We acknowledge several limitations that may affect the generalizability and interpretability of our results. These are outlined below to ensure transparency and guide future replication and extension of this work.

Hardware specificity. All experiments were conducted on a fixed hardware setup: an Intel® Core i5-9400F CPU and an NVIDIA GTX 1660 SUPER GPU. While this configuration provides a stable and representative mid-range testbed, performance characteristics may vary on more powerful or newer architectures (e.g., RTX 40 series, AMD Radeon GPUs, or Apple M-series chips). Thus, care must be taken when generalizing the reported speedups to other hardware.

Algorithm scope. We focused our analysis on five sorting algorithms: MS, QS, BS, SS and RS. While these represent a diverse range of algorithmic paradigms, we did not include GPU-optimized sample sort, bitonic sort, or hybrid CPU–GPU strategies, which may exhibit different performance trade-offs. Including them in future work could provide a broader comparative picture.

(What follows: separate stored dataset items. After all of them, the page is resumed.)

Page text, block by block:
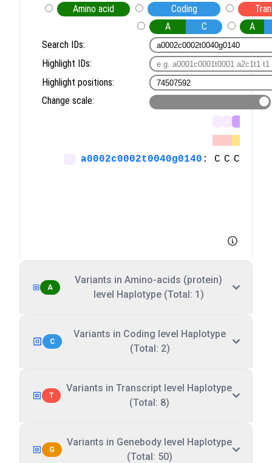
A
Variants in Amino-acids (protein)
level Haplotype (Total: 1)
C
Variants in Coding level Haplotype
(Total: 2)
T
Variants in Transcript level Haplotype
(Total: 8)
G
Variants in Genebody level Haplotype
(Total: 50)

Dataset size and distribution. All experiments were performed on a fixed input size of ten million integers, across four distribution types: random, sorted, reverse-sorted, and nearly sorted. Although these represent common cases in performance testing, they may not fully capture the complexity or variability of real-world datasets, such as skewed or multi-modal distributions. Future work may explore adaptive sorting performance on larger or more diverse data.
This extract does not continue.